Hastalığın, bulgu ve belirti vermeden rutin göz muayenesinde tespit edilmesi mümkün. Bununla birlikte renk hassasiyetinin azalması, düz çizgileri kırık ya da dalgalı görme, ışığa hassasiyet ve merkezi görmede sorunlar gibi çeşitli belirtiler de verebilir. Okumada zorlanma önemli bir başka belirti olarak öne çıkıyor. Bu hastalığın tanısı göz hekimi tarafından konuluyor.
Tedavisi nedir?
“Hastalığın tedavisinde yaş tip ve kuru tip sarı nokta hastalığı farklılık göstermektedir” diyen Prof. Özdemir, yaş tip sarı nokta hastalığında damarlanmayı ve hastalığın ilerlemesini önlemek için göz içi enjeksiyon (anti-VEGF) uygulamasının yapıldığını belirtti.
Kuru tip sarı nokta hastalığının günümüzde ilaç veya cerrahi yöntemlerle tedavisi yok. Hastalığın ilerlemesini önlemek amacıyla uygulanabilecek yöntem ise retina için yararlı olan vitamin ve diğer besin takviyelerinin alımı. Bu yaklaşıma da mikronütrisyon adı veriliyor.
Mikronütrisyon nedir?
Prof. Dr. Hakan Özdemir, mikronütrisyona şu sözlerle açıklık getirdi: “Nütrisyon bilindiği üzere beslenme anlamı taşımakta. “Mikro” ise burada, az bulunan ya da nadir anlamında kullanılmıştır. Çünkü mikronütrisyonda verilen besin takviyeleri ve vitaminler vücutta çok az miktarda bulunmaktadır. Bazılarının normal beslenme ile istenilen dozlarda alınması da mümkün değildir. Mikronütrisyon, sarı nokta hastalığının ilerlemesini yavaşlatan bir yaklaşımdır. Bu konuda çok sayıda bilimsel veri bulunmaktadır.”

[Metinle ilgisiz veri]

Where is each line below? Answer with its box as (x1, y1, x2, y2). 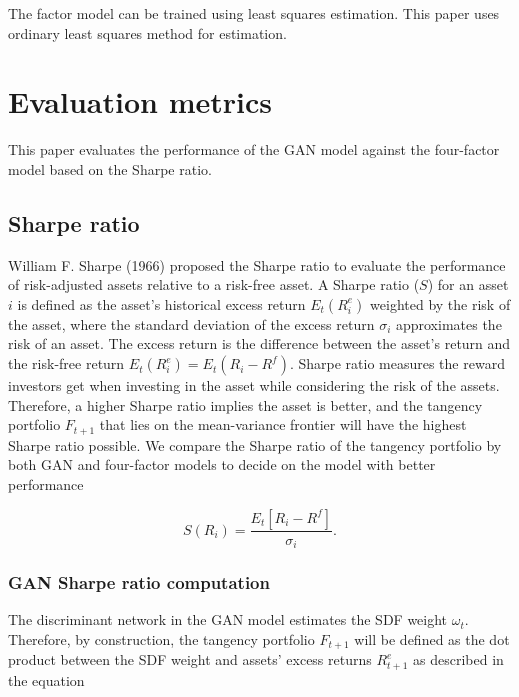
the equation (8, 669, 85, 690)
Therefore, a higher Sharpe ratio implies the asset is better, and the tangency (8, 394, 483, 415)
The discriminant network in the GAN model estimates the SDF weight (8, 609, 448, 630)
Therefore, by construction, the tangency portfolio (8, 628, 315, 649)
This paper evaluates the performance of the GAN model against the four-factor (8, 139, 500, 160)
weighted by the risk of (370, 293, 511, 314)
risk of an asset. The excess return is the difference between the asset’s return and (8, 333, 511, 354)
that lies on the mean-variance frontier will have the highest (99, 414, 467, 435)
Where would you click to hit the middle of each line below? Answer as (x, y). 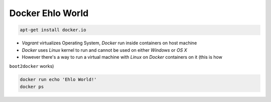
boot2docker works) (32, 66)
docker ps (32, 86)
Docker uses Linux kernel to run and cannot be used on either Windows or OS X (105, 50)
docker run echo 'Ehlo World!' (58, 80)
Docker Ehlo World (49, 13)
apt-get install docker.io (53, 30)
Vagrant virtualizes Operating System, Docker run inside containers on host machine (109, 43)
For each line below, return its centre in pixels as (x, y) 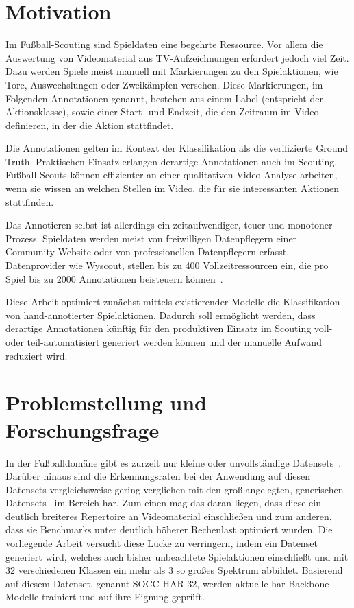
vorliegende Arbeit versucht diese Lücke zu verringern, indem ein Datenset (162, 543)
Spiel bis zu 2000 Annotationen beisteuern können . (114, 278)
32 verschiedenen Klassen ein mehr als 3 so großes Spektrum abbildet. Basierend (174, 570)
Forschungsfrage (83, 429)
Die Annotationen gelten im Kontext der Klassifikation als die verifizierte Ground (177, 148)
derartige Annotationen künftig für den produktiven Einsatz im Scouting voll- (169, 328)
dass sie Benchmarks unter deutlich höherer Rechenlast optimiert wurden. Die (169, 529)
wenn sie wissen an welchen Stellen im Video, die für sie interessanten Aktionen (172, 188)
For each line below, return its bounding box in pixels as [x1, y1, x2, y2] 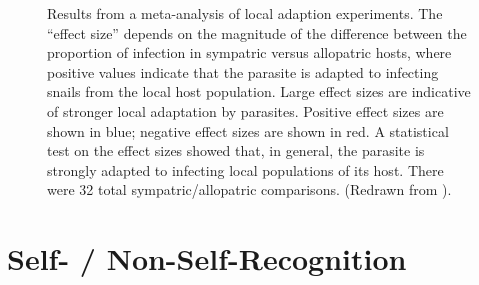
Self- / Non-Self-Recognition [7, 238, 407, 279]
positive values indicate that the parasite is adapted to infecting [47, 61, 439, 82]
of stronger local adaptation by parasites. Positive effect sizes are [47, 100, 444, 121]
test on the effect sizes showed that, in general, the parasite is [47, 140, 425, 161]
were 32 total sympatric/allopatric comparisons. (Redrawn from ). [47, 179, 452, 200]
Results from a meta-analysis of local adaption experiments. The [47, 3, 443, 23]
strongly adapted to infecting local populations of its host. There [47, 159, 444, 180]
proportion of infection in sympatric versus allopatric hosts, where [47, 42, 452, 63]
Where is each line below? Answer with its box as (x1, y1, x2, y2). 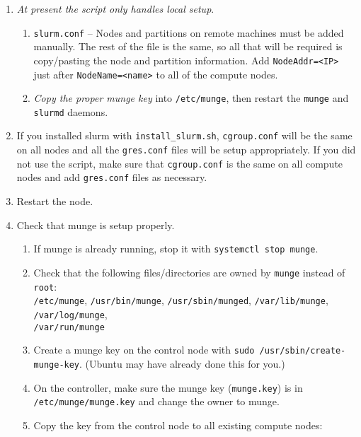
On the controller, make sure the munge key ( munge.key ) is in (33, 380, 303, 395)
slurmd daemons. (33, 104, 108, 119)
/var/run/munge (33, 322, 105, 332)
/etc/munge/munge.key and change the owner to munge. (33, 394, 280, 409)
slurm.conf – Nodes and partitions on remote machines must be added (33, 25, 344, 40)
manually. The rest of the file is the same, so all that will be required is (33, 39, 343, 54)
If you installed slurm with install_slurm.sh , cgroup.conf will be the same (16, 128, 353, 143)
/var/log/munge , (33, 306, 108, 321)
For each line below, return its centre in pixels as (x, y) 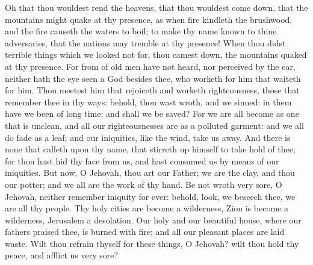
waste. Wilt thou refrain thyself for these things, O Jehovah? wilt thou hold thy (152, 243)
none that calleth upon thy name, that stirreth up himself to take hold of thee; (150, 149)
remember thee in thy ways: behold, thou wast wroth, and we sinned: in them (148, 101)
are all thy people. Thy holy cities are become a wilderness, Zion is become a (147, 208)
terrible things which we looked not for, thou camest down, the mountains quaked (156, 55)
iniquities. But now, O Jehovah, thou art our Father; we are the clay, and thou (150, 173)
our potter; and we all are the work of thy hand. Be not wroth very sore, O (144, 184)
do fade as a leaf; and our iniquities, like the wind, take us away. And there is (148, 137)
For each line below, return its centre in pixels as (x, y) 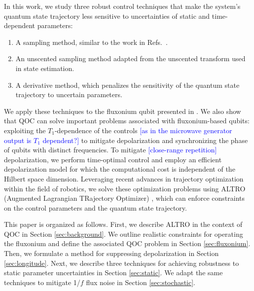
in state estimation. (45, 68)
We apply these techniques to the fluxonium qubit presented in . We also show (123, 111)
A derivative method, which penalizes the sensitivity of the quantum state (127, 85)
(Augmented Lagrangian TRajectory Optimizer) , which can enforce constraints (125, 198)
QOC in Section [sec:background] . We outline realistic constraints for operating (124, 234)
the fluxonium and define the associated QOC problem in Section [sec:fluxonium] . (127, 243)
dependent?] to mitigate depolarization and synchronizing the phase (145, 140)
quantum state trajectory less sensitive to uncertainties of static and (107, 16)
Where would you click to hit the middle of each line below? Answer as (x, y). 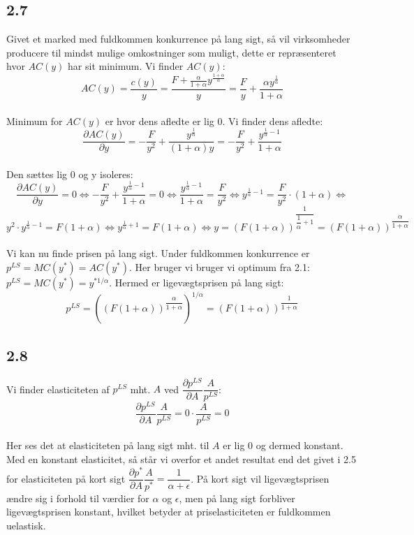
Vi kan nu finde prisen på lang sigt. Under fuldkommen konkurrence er (158, 253)
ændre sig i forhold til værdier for (78, 498)
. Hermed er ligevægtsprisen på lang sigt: (197, 282)
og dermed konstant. (300, 445)
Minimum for (35, 120)
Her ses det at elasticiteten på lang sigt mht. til (108, 445)
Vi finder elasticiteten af (58, 389)
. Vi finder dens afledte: (273, 120)
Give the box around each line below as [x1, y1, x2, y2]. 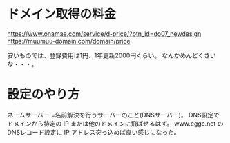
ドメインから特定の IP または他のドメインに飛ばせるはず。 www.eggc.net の [7, 119, 224, 128]
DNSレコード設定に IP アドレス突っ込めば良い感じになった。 [7, 128, 181, 136]
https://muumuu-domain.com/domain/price [7, 37, 131, 45]
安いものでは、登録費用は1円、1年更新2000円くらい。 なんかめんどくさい [7, 51, 216, 59]
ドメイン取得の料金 [7, 6, 117, 22]
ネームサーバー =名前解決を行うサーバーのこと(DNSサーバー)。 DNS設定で [7, 111, 220, 119]
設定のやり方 [7, 87, 81, 102]
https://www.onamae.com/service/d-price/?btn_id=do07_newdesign [7, 29, 202, 38]
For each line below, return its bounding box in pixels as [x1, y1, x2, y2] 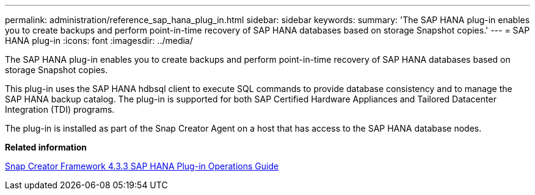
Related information [5, 142, 87, 152]
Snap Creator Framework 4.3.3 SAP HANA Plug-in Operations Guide [5, 161, 279, 171]
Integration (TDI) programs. [5, 104, 115, 115]
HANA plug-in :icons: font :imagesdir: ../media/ [5, 35, 193, 46]
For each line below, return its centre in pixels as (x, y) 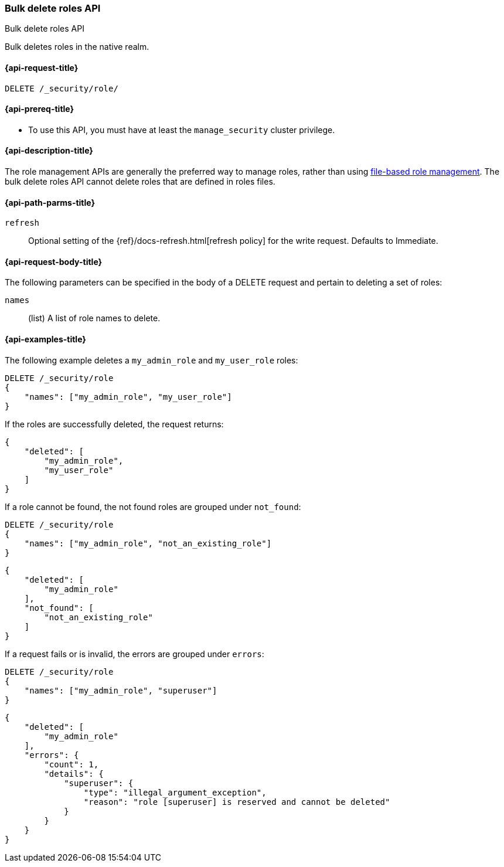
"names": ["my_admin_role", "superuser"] (121, 690)
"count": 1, (71, 764)
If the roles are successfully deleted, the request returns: (114, 424)
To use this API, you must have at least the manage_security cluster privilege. (182, 130)
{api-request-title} (42, 67)
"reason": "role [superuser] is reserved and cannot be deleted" (237, 802)
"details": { (74, 773)
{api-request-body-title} (54, 261)
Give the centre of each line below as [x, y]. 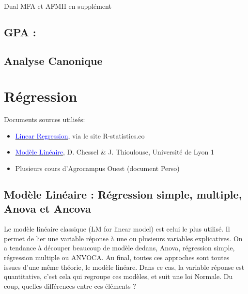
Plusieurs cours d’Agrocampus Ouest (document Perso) [97, 168]
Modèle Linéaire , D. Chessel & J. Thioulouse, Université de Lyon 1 [115, 152]
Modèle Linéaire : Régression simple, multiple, [123, 194]
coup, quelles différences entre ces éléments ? [70, 286]
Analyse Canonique [53, 60]
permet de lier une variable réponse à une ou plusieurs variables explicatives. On [123, 238]
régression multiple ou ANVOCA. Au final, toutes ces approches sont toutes [117, 257]
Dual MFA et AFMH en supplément [58, 6]
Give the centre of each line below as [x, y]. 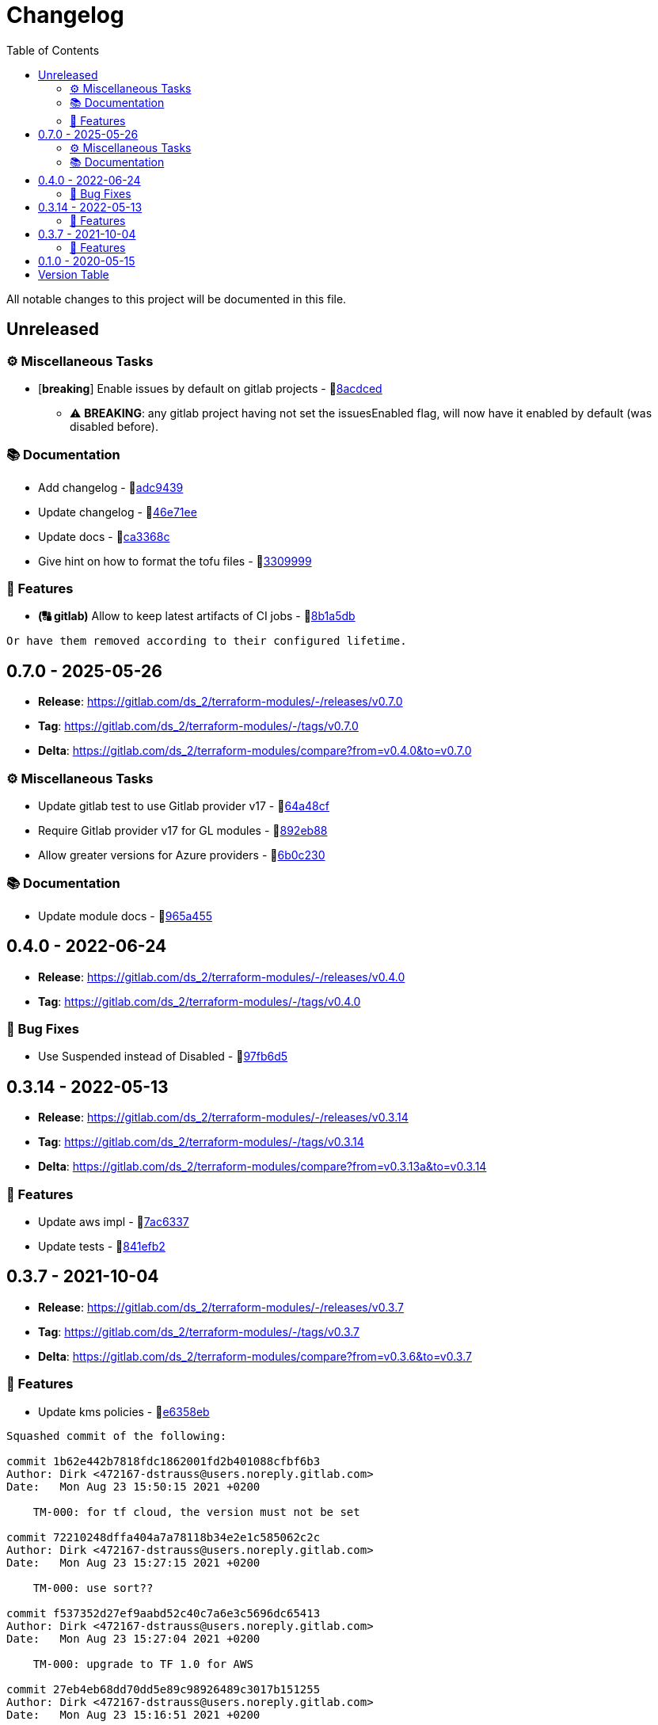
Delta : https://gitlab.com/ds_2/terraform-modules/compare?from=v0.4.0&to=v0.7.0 [255, 751]
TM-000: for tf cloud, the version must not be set [196, 1512]
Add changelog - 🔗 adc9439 [111, 487]
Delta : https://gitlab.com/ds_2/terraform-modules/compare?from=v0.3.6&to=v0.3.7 [255, 1356]
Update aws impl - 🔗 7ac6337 [114, 1222]
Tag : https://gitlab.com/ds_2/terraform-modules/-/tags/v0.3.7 [199, 1331]
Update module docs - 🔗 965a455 [126, 916]
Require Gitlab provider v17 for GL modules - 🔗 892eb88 [183, 831]
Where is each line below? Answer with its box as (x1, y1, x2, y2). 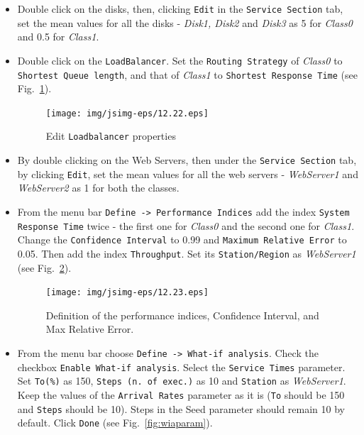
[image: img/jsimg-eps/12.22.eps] (45, 108, 209, 119)
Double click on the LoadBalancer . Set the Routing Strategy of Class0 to (17, 53, 343, 67)
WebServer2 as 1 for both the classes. (17, 180, 180, 195)
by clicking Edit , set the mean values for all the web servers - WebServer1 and (17, 166, 358, 181)
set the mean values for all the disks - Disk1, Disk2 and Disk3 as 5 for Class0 (17, 15, 353, 30)
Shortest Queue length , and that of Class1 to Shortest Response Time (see (17, 67, 358, 82)
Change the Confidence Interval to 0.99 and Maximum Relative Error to (17, 232, 347, 247)
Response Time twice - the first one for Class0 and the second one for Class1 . (17, 218, 355, 233)
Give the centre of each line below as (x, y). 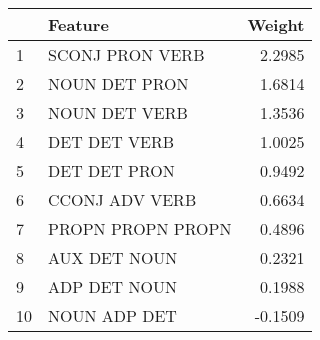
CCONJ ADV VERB (122, 199)
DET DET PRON (111, 170)
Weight (276, 24)
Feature (78, 24)
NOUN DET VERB (118, 112)
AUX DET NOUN (113, 257)
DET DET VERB (111, 141)
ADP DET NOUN (112, 286)
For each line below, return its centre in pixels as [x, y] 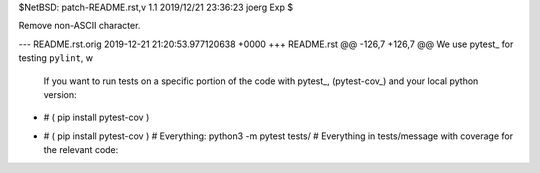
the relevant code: [81, 150]
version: [60, 94]
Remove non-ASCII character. [79, 26]
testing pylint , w [56, 58]

Düzenli hekim gözetimi şart
Prof. Özdemir, kritik önem taşıyan mikronütrisyon tedavisinde kullanılan ürünlerin, mutlaka göz hekiminin önerisi ile kullanılması gerektiği uyarısında bulundu. Özdemir, ayrıca mikronütisyon tedavisi alan hastaların hekimlerinin belirlediği periyotlarda muayene olmalarının da son derece önemli olduğunun altını çizdi.